Cosine similarity is not a measure of (the strenght of) linear association like Pearson r is, it is a measure of proportional association which is a narrower definition. The difference is in centration: r is cosine for centered data.
Cosine similarity is a measure of proportionality: if points of a bivariate data cloud lie on a straight line coming from the coordinates origin then cosine similarity is maximal, $cos_{xy}=1$. If that straight line of points does not come through the origin or if the points deviate from lying on a straight line then $cos_{xy}$ gets smaller. Because Pearson $r$ is $cos$ of the cloud centered by both axes a straight line of points would always pierce the origin, and therefore for $r$ only deviations from points' lying on the straight line can decrease the coefficient: correlation is the extent of linearity.
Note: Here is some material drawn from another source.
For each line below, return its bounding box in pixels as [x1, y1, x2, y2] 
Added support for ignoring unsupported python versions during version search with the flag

When $cos$ is $1$ $r$ is also $1$ and full linearity is observed, however if $r$ is $1$ $cos$ is not necessarily $1$: full linearity is not enough for $cos$ to be max. $cos$ is anchored by an "external" point, the origin, $r$ is anchored only to the data cloud itself as represented by its mean.
From regressional standpoint, both $r$ and $cos$ are the $R_{regr}=\sqrt{(1-SS_{resid}/SS_{tot})}$, but $cos$ is about regression w/o intercept, i.e. with the regression line forced to come through the origin and $SS_{tot}$ are deviations from Y=0, not from Y=mean.
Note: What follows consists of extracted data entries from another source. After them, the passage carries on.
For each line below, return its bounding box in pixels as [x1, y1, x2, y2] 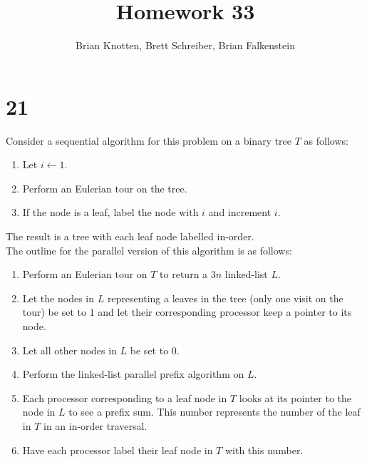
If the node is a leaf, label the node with [22, 205, 199, 220]
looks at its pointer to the [239, 390, 352, 405]
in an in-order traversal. [43, 418, 148, 433]
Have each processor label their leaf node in [22, 442, 213, 457]
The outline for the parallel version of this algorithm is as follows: [6, 242, 292, 257]
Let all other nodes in [22, 342, 117, 357]
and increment [208, 205, 272, 220]
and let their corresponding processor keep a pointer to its [98, 304, 352, 319]

$Cos$ and $r$ are, respectively, the scalar product and the covariance, from which the coefficient's sensitivity to the variables' scale or magnitude has been removed.
So, cosine similarity and Pearson r aren't things to mix up in the question "what do they measure", as are covariance and Pearson r, too.
As for distance correlation, the idea behind it is different from both cosine or r. It captures the notion of generalized association - linear, nonlinear, curvilinear, and the notion is from the viewpoint of stochastic independence. With normal bivariate population zero Pearson r tells of the stochastic independence. Distance correlation generalizes to any distribution, and it does not center the data to its mean (because, at the "double centering" operation, euclidean distances are taken not squared).